M. Jean Glavany, ministre de l'agriculture et de la pêche. ... mais peut-être dans un autre... - nous a demandé pourquoi nous n'avions pas pris plus tôt la décision d'interdire les farines compte tenu de l'avis des scientifiques. Mais aucun scientifique français n'a émis d'avis dans ce sens ! Seul le bon sens nous a amenés à prendre une telle décision, et j'ai d'autant moins de scrupules à en parler que j'ai été le premier des ministres de l'agriculture en Europe, voilà deux ans, à dire qu'il fallait aller dans cette direction. Cela me paraissait déjà de bon sens. Il faut remettre les choses à leur place !
La seconde partie de ma réponse concerne le « plan protéines », qui est évidemment nécessaire ! Là encore, j'ai d'autant moins de scrupules à en parler que la France a été le seul pays d'Europe, au moment des accords de Berlin, par ma voix, par celle du Premier ministre, par celle du Président de la République, à critiquer les mesures concernant les oléoprotéagineux et à exiger une clause de rendez-vous en 2002 pour revoir la politique d'aide aux oléoprotéagineux dans le cas où les emblavements diminueraient, et ce n'était pas être grand clerc que de deviner qu'ils allaient effectivement diminuer.
Il faut donc revenir sur les dispositions des accords de Berlin le plus vite possible, sans attendre 2002. Nous pourrons aussi remettre en cause les accords de Blair House , qui, reconnaissons-le, résultaient d'un compromis entre les exigences américaines et les exigences européennes, puisque l'Europe avait demandé l'autorisation de « surprimer » les oléoprotéagineux contre cette autolimitation des surfaces.

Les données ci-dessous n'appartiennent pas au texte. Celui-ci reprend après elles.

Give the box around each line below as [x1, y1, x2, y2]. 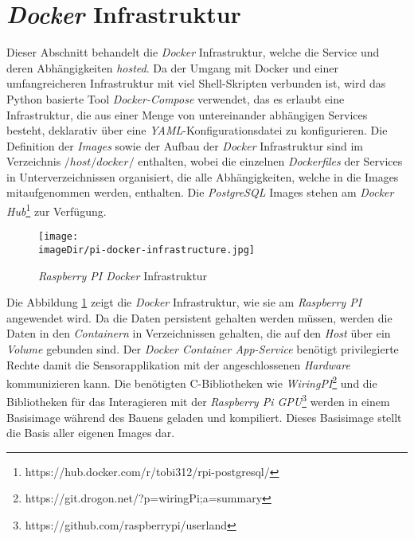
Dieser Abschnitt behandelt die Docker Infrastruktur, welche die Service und [6, 44, 380, 61]
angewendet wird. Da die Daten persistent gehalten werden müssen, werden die [6, 309, 393, 326]
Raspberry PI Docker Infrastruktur [38, 267, 208, 283]
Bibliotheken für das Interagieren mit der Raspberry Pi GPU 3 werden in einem [6, 391, 390, 410]
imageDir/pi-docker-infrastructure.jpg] [38, 244, 256, 256]
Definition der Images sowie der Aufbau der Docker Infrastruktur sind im [6, 137, 364, 154]
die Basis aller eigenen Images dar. [6, 424, 175, 441]
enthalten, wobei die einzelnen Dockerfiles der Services [138, 153, 403, 170]
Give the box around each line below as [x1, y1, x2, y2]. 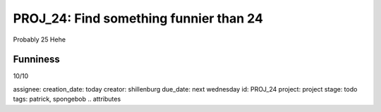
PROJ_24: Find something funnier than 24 [13, 11, 264, 26]
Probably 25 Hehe [13, 35, 66, 44]
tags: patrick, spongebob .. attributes [13, 95, 121, 104]
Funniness [13, 54, 60, 66]
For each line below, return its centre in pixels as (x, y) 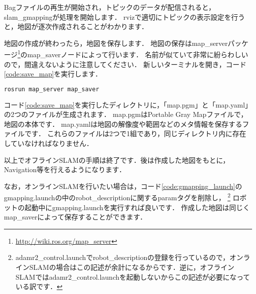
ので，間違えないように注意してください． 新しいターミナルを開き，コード (125, 64)
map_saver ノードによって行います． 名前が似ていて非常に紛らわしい (138, 55)
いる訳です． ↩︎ (39, 286)
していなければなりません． (49, 143)
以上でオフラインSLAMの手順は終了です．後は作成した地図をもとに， (117, 160)
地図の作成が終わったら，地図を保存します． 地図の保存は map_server (116, 43)
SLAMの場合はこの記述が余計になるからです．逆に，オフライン (132, 267)
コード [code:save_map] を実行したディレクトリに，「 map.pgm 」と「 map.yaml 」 (128, 104)
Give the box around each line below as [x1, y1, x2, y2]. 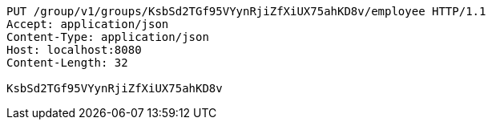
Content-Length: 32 [6, 56, 128, 69]
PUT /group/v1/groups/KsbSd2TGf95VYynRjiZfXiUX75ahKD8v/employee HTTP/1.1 [6, 5, 486, 18]
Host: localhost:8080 [6, 43, 142, 56]
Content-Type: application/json [6, 30, 209, 43]
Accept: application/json [6, 18, 169, 30]
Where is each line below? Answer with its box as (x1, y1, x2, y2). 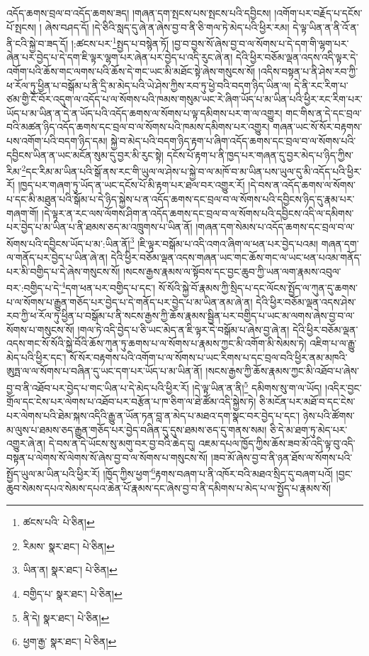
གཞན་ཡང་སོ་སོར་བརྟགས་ (273, 119, 363, 134)
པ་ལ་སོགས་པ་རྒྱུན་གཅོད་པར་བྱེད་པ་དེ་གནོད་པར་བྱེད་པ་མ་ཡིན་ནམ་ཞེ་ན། (6, 294, 253, 309)
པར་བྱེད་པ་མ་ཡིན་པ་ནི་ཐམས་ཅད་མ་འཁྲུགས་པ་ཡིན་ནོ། (6, 219, 193, 234)
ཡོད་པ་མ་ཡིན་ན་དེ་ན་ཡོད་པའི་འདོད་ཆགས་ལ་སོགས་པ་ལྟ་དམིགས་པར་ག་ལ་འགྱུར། (6, 105, 283, 120)
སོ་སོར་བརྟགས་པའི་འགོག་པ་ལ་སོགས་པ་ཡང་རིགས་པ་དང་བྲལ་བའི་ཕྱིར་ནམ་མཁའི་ (69, 349, 348, 364)
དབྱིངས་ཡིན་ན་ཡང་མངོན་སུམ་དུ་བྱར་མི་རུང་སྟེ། (6, 147, 164, 162)
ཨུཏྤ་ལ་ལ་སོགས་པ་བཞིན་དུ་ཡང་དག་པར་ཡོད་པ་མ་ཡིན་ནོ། (6, 363, 203, 378)
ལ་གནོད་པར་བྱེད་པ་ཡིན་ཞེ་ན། (6, 250, 108, 265)
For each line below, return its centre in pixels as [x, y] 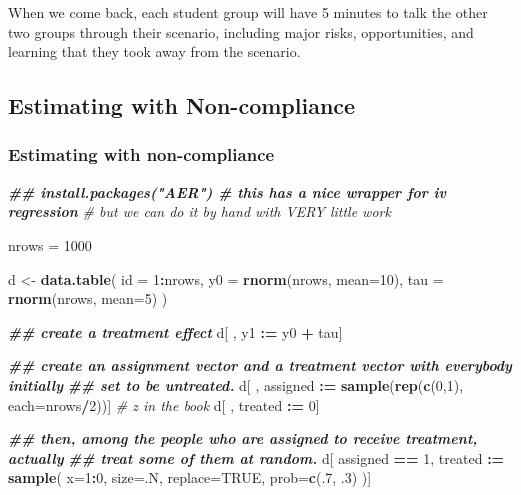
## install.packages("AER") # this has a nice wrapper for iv [227, 191]
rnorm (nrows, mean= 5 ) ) [88, 298]
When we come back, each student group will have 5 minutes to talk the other [248, 12]
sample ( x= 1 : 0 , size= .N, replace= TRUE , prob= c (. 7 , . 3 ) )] [190, 477]
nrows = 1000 [50, 244]
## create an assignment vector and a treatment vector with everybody [260, 365]
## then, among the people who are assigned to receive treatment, [243, 438]
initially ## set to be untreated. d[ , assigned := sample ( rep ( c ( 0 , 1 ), [236, 384]
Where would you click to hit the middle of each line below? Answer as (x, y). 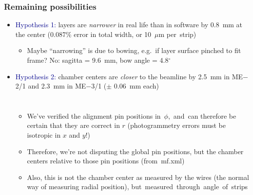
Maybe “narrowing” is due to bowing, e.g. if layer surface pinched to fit (134, 50)
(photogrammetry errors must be (176, 125)
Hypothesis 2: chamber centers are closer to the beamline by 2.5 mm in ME (129, 76)
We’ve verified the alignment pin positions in (94, 115)
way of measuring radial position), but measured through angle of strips (137, 186)
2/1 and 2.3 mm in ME (51, 86)
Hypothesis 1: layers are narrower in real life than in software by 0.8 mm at (129, 25)
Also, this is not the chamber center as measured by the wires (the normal (138, 177)
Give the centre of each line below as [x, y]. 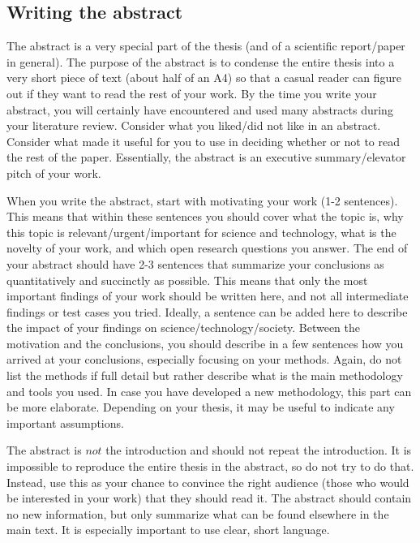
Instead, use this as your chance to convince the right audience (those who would [208, 482]
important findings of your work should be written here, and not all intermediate [208, 296]
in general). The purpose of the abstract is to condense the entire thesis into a [201, 61]
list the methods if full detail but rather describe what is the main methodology [205, 375]
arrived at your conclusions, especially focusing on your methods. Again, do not [204, 359]
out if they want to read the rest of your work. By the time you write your [192, 93]
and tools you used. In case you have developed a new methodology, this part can [209, 391]
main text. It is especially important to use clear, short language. [168, 530]
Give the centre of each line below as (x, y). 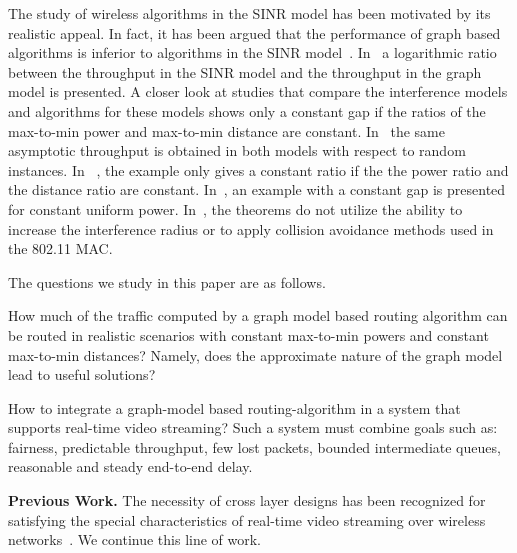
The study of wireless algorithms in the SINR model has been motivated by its (249, 13)
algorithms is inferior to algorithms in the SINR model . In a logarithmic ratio (252, 52)
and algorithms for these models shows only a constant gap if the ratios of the (247, 110)
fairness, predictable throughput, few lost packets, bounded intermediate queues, (254, 446)
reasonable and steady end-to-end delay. (130, 466)
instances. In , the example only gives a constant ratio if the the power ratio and (258, 169)
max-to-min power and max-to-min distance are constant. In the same (226, 130)
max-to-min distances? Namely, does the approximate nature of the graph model (255, 354)

Comme nous nous sommes engagés, à Berlin, à limiter ou à éliminer les surprimes, nous allons nous libérer automatiquement de l'accord de Blair House sans attendre sa remise en cause et sans attendre une éventuelle renégociation de la PAC. Je vais m'y employer dès lundi et mardi prochains à Bruxelles.
En France, nous avons les moyens d'élaborer un « plan protéines » afin de relancer la production de soja, notamment de soja de pays sans OGM, pour répondre à une autre aspiration des consommateurs de notre pays. Vous pouvez en être sûr, le Gouvernement prévoira des mesures dans ce sens dans le plan qu'il prépare. (Applaudissements sur les travées socialistes, sur celles du groupe communiste républicain et citoyen ainsi que sur certaines travées du RDSE.)